Anxiety disorders are the most common issues in the United States today. Being very debilitating, anxiety affects the everyday life of many many people.
I, myself have struggled with Generalized Anxiety Disorder for most of my life. In the beginning, I remember feeling lost, and out of control.
I felt that these feelings were forever and that I was quite literally either going to die from a heart attack or lose my mind completely.
The thing that a lot of people don’t know is that anxiety is one of the easiest mental illnesses to treat. Here are some of the things that worked for me.
Left Nostril Breathing
I know, what the heck? Left nostril breathing has been known to calm the body and mind.
When I first started having panic attacks I had a therapist tell me to cover my right nostril and deep breathe through my left.
I thought she was nuts!
Well, one day during a class in college (ugh, stress) I started to become riddled with anxiety. Then, I remembered, “your left nostril!” (lol) And so I tried it and guess what? As silly as it sounded to me in the beginning, it really did help calm my anxiety!
Frozen Orange
Do me a favor, go throw some oranges in your freezer right now. The next time you’re anxious or having a panic attack pull one out. Grounding is amazing for anxiety. Grounding involves using the senses.
This is where the frozen orange comes in!

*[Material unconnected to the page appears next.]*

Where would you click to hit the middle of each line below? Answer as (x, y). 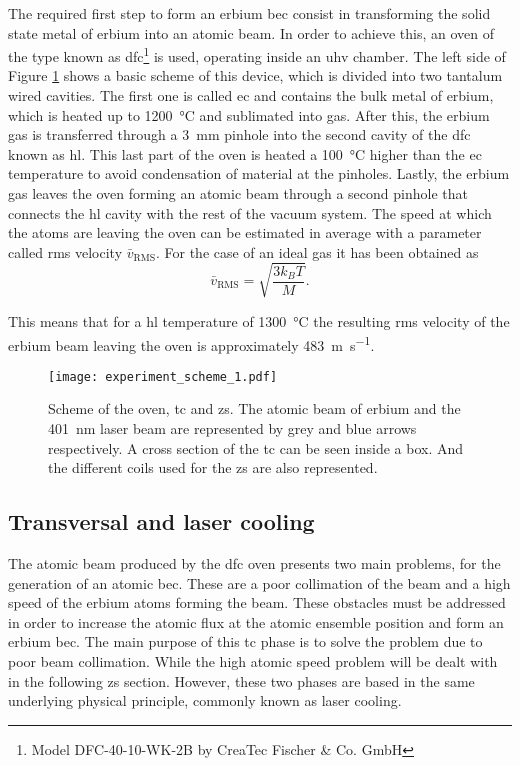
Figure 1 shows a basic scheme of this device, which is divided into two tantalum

Take it out of the freezer and use your sense of touch to feel the cold. Maybe scratch the peel.
Bring it to your nose and smell it. Open it up and taste it! Make sure you are really paying attention to the orange to help keep you grounded and in the present.
Bracelet Snaps
Sometimes when I’m anxious I need a physical way to snap myself out of it. Snapping a rubber band on your wrist can help shock your brain out of the anxiety where you can then engage in positive self-talk.
I went one step further and used elastic string and 3 beads to make a bracelet. So it’s a little more stylish and not just a plain rubber band.
Yoga
Yoga is a combination of mindfulness, breathing, and stretching.
Mindfulness and breathing are amazing for anxiety.
Also, I like the way stretching feels on my muscles.
There are so many videos on Youtube on yoga for beginners.
I highly recommend it!
Affirmations
Affirmations are positive thoughts that are thought to be helpful for mental health
Things like “you got this!” or “you’re doing amazing today!” might feel silly to say to yourself on a daily basis but you’ll learn to really appreciate them on the harder days.
I like to leave myself sticky notes on places and things I use the most. I have a few in my car, some in my school books, I stick one or two on my mirror for when I’m getting ready for my day.
Anxiety is exhausting. Trust me, I know. But, we can do this!
We can gain more control over our anxiety. We are not alone.